Another potential solution is to add attention as a LinalgExt op. Note however that some models define their own attention blocks (e.g. HuggingFace BERT, CompVis Stable Diffusion), which makes it difficult to rely on seeing an incoming attention op, even if something like MultiheadAttention + internal op _native_multi_head_attention exists (which gets decomposed in forward passes by pytorch by default anyway). Moreover, to my knowledge there is no mhlo op for attention. Assuming we won't get an incoming op then we still end up needing the specialized fusion in addition to a regressive lowering to the attention op.

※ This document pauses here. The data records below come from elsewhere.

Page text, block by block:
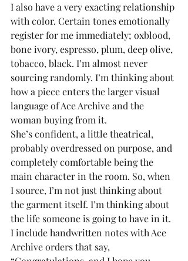
I also have a very exacting relationship
with color. Certain tones emotionally
register for me immediately; oxblood,
bone ivory, espresso, plum, deep olive,
tobacco, black. I’m almost never
sourcing randomly. I’m thinking about
how a piece enters the larger visual
language of Ace Archive and the
woman buying from it.
She’s confident, a little theatrical,
probably overdressed on purpose, and
completely comfortable being the
main character in the room. So, when
I source, I’m not just thinking about
the garment itself. I’m thinking about
the life someone is going to have in it.
I include handwritten notes with Ace
Archive orders that say,
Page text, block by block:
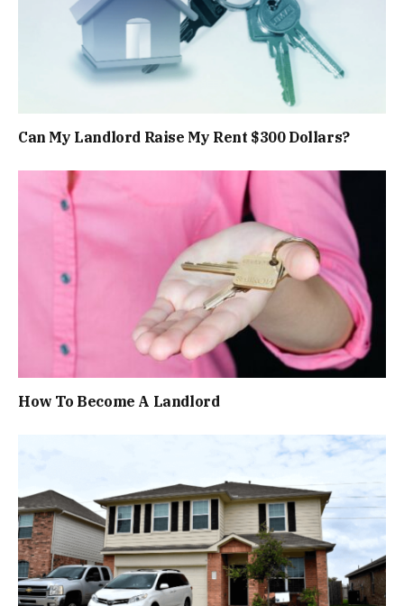
Can My Landlord Raise My Rent $300 Dollars?
How To Become A Landlord

This may still be a good way to prototype for backend work.

Goals + Tasks

This is a WIP section that can be updated based on discussion

Additional Resources

Here are a few resources I found useful while compiling this issue.

allieculp commented 1 year ago

@qedawkins @mattwalsh @powderluv I think we have a lot of follow up here - should we update?

powderluv commented 1 year ago

@harsh-nod fyi to update what is done here.

harsh-nod commented 1 year ago

At a very high level, we have favorable performance numbers on this vs Triton and are currently in the process of upstreaming patches into both IREE and MLIR. Happy to get into more details if required.

allieculp commented 1 year ago

@nicolasvasilache for visibility

antiagainst commented 2 months ago

We have flash attention support now.